How robots acquire knowledge: A concise, modern chronicle

Robotic engineers once envisioned grand projects but executed modest creations. They aspired to replicate or surpass the intricate design of the human form, yet often ended up perfecting robotic appendages for manufacturing facilities. Target C-3P0; result in a Roomba.

For many in this field, the true goal was the sci-fi robot—capable of navigating its environment, adapting to varying conditions, and engaging with humans in a safe and beneficial manner. For those with a social focus, such a device could assist individuals with mobility challenges, mitigate feelings of isolation, or take on tasks deemed perilous for people. For those motivated by finance, it symbolized an unending supply of labor without wages. Regardless, a lengthy track record of setbacks left many in Silicon Valley wary of investing in helpful robotics.

Times have changed. The robots are still to be constructed, yet investment has surged: Companies and backers poured $6.1 billion into humanoid robotics in 2025 alone, quadruple the amount from 2024.

What triggered this shift? A breakthrough in machine learning and interaction with the environment.

Imagine desiring a set of robotic arms in your home solely for the task of folding laundry. How would it acquire this skill? You could begin by establishing guidelines. Assess the fabric to determine its resilience against tearing. Recognize the collar of a shirt. Position the gripper on the left sleeve, elevate it, and fold it inward by a specific measurement. Repeat this for the right sleeve. If the shirt is turned, adjust the plan accordingly. If the sleeve is twisted, rectify it. The number of instructions would quickly become vast, but a comprehensive understanding could yield dependable outcomes. This was the original art of robotics: foreseeing every scenario and encoding it ahead of time.

By around 2015, the forefront began to approach things differently: Create a digital simulation of the robotic arms and garments, rewarding the program each time it folds successfully and providing a penalty when it fails. This technique allows it to improve by experimenting with various methods through trial and error, with countless repetitions—just as AI became adept at playing games.
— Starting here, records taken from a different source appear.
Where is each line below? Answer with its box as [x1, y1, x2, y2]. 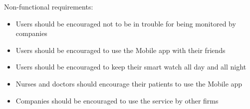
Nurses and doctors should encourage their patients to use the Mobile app [15, 78, 243, 88]
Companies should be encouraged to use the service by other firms [15, 95, 219, 105]
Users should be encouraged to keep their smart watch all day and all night [15, 61, 247, 72]
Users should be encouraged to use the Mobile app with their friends [15, 44, 226, 55]
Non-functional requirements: [4, 1, 93, 11]
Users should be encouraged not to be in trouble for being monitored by [15, 18, 236, 28]
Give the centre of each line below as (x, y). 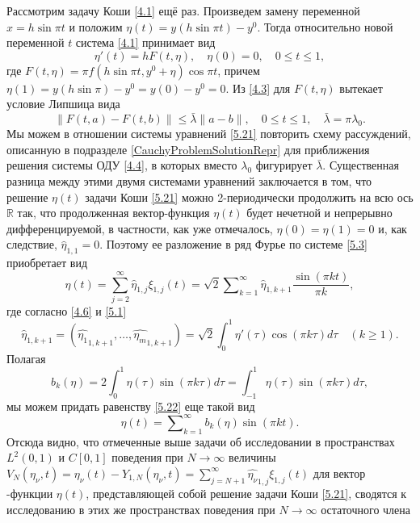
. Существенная (361, 165)
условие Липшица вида (63, 104)
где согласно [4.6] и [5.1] (67, 310)
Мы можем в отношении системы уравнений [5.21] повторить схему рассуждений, (209, 134)
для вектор (339, 473)
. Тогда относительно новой (325, 26)
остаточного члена (365, 509)
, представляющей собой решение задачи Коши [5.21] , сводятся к (246, 494)
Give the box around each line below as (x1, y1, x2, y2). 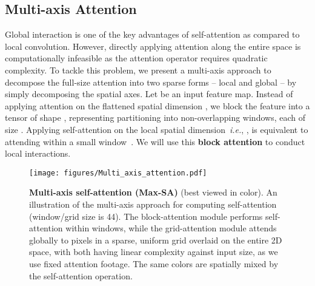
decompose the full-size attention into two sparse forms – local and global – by (5, 75, 297, 88)
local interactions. (5, 147, 71, 160)
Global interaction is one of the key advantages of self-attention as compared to (5, 28, 300, 41)
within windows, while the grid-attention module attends (65, 222, 277, 234)
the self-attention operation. (29, 269, 133, 282)
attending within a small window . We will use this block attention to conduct (5, 135, 305, 148)
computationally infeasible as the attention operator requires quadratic (5, 52, 268, 64)
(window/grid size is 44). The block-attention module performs (29, 209, 263, 222)
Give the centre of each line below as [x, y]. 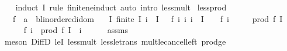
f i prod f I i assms [76, 30]
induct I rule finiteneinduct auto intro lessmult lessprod [121, 7]
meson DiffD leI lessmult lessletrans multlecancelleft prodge [115, 41]
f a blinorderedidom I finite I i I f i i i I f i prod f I [148, 18]
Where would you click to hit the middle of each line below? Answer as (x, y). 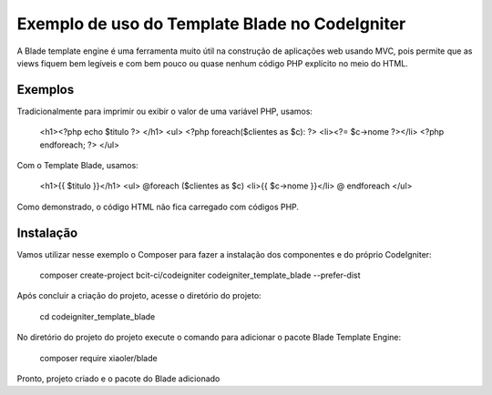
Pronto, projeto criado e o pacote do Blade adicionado (118, 379)
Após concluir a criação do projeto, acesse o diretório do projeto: (139, 296)
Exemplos (46, 90)
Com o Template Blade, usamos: (77, 166)
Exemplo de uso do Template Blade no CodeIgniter (211, 24)
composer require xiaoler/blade (99, 358)
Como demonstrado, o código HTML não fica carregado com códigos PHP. (158, 207)
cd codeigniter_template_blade (97, 316)
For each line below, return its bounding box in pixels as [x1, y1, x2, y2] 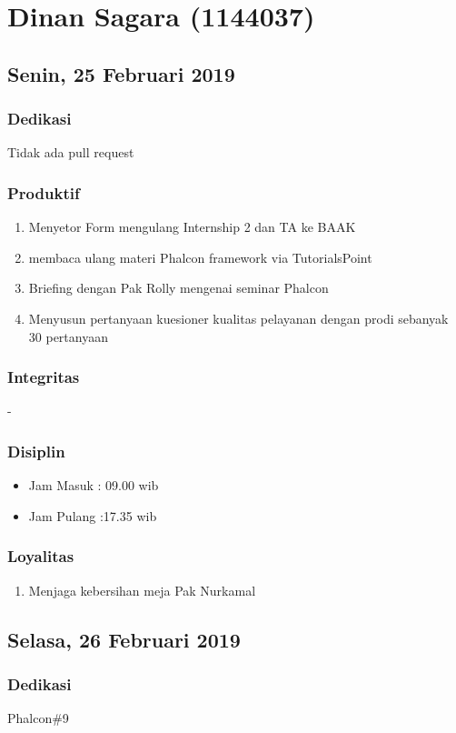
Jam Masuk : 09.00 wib [28, 476, 159, 495]
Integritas [7, 366, 80, 388]
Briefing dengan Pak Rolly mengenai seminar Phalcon [28, 278, 329, 297]
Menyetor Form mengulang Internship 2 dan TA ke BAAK [28, 217, 356, 236]
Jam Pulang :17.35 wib [28, 506, 157, 525]
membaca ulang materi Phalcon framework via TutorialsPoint [28, 247, 372, 266]
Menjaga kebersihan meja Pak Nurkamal [28, 580, 256, 599]
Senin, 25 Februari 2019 [7, 59, 235, 87]
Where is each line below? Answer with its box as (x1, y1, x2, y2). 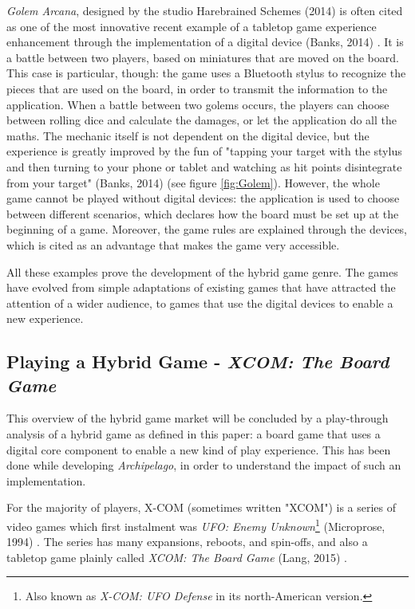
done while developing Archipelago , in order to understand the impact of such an (6, 457, 401, 473)
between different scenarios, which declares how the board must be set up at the (6, 205, 399, 222)
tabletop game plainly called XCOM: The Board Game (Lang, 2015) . (6, 548, 347, 565)
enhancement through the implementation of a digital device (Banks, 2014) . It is (6, 33, 404, 50)
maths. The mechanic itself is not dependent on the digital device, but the (6, 127, 370, 143)
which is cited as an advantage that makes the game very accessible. (6, 236, 340, 253)
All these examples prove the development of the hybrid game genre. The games (6, 263, 398, 280)
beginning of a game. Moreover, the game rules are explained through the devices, (6, 221, 408, 238)
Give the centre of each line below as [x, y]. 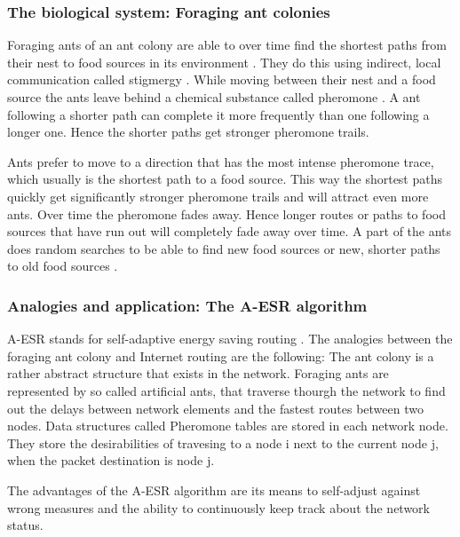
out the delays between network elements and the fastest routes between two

The introduction of ChatGPT in 2022 sparked the ongoing surge. Trained on extensive textual data, large language models operate not through trial and error but by learning to anticipate the next word in a sentence. Adaptations of similar models for robotics soon began to process images, sensor data, and the robot’s joint positions, making predictions on the subsequent actions the machine should perform, executing dozens of motor commands each second.

This paradigm shift—favoring AI models that take in significant amounts of data—appears effective whether the helpful robot is designed for human interaction, environmental navigation, or even complex tasks. Coupled with innovative strategies for executing this new method of learning, like deploying robots before they achieve perfection to learn from their working environment, Silicon Valley roboticists are once again setting their sights high. Here’s how this came to pass.

Jibo

A moving social robot engaged in conversation well before the era of large language models.

A robotics researcher at MIT, Cynthia Breazeal, introduced the armless, legless, faceless robot Jibo to the public in 2014. It resembled, in many ways, a lamp. Breazeal’s goal was to develop a family-oriented social robot, which garnered $3.7 million through a crowdfunding effort. Early preorders were priced at $749.

The initial Jibo could introduce itself and perform a little dance for children, but its capabilities were limited. The vision was always for it to evolve into a sort of physical assistant capable of managing everything from schedules and emails to storytelling. It attracted a loyal user base, but eventually, the company ceased operations in 2019.

A robot resembling a lowercase letter "i" — A crowdfunding initiative commenced in 2014, resulting in 4,800 Jibo preorders.

In hindsight, Jibo fundamentally lacked advanced language capabilities. Competing against Apple’s Siri and Amazon’s Alexa, all those technologies were reliant on extensive scripting at that time. Generally, when spoken to, software would convert spoken words into text, interpret the user’s needs, and generate responses from preapproved snippets. While those snippets might be engaging, they were also repetitive and ultimately dull—blatantly robotic. This posed a particular challenge for a robot intended to be social and family friendly.

What has transpired since then is a transformation in how machines generate language. Voice modes from leading AI developers are now captivating and impressive, and numerous hardware startups are attempting (and stumbling) to create products that capitalize on this development.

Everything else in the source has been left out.